◆ WHAT TO PRODUCE ◆
Omit the images and reproduce the rest of the entries exactly.

◆ DATA IN THIS EXERCISE ◆
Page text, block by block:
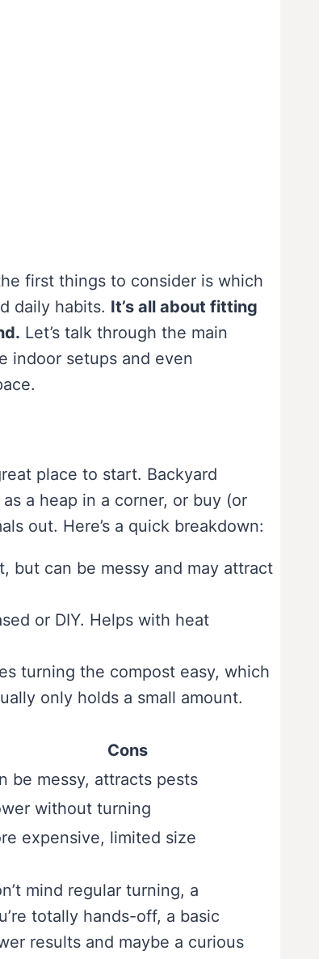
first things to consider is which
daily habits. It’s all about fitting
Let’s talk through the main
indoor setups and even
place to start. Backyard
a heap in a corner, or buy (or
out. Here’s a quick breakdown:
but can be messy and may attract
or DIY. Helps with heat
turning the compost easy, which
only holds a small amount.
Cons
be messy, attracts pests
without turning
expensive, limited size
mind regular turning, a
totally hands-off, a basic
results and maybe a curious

◆ OUTPUT BELOW ◆
Page text, block by block:
first things to consider is which
daily habits. It’s all about fitting
Let’s talk through the main
indoor setups and even
place to start. Backyard
a heap in a corner, or buy (or
out. Here’s a quick breakdown:
but can be messy and may attract
or DIY. Helps with heat
turning the compost easy, which
only holds a small amount.
Cons
be messy, attracts pests
without turning
expensive, limited size
mind regular turning, a
totally hands-off, a basic
results and maybe a curious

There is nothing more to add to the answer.